*Brief:*
Leaving the pictures aside, transcribe every line below exactly.

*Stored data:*
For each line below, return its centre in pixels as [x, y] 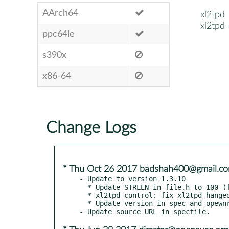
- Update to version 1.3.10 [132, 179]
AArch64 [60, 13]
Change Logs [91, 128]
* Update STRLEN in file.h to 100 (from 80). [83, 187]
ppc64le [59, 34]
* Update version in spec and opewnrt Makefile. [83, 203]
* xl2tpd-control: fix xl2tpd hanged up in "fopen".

*Task response:*
For each line below, return its centre in pixels as [x, y] 
- Update to version 1.3.10 [132, 179]
AArch64 [60, 13]
Change Logs [91, 128]
* Update STRLEN in file.h to 100 (from 80). [83, 187]
ppc64le [59, 34]
* Update version in spec and opewnrt Makefile. [83, 203]
* xl2tpd-control: fix xl2tpd hanged up in "fopen".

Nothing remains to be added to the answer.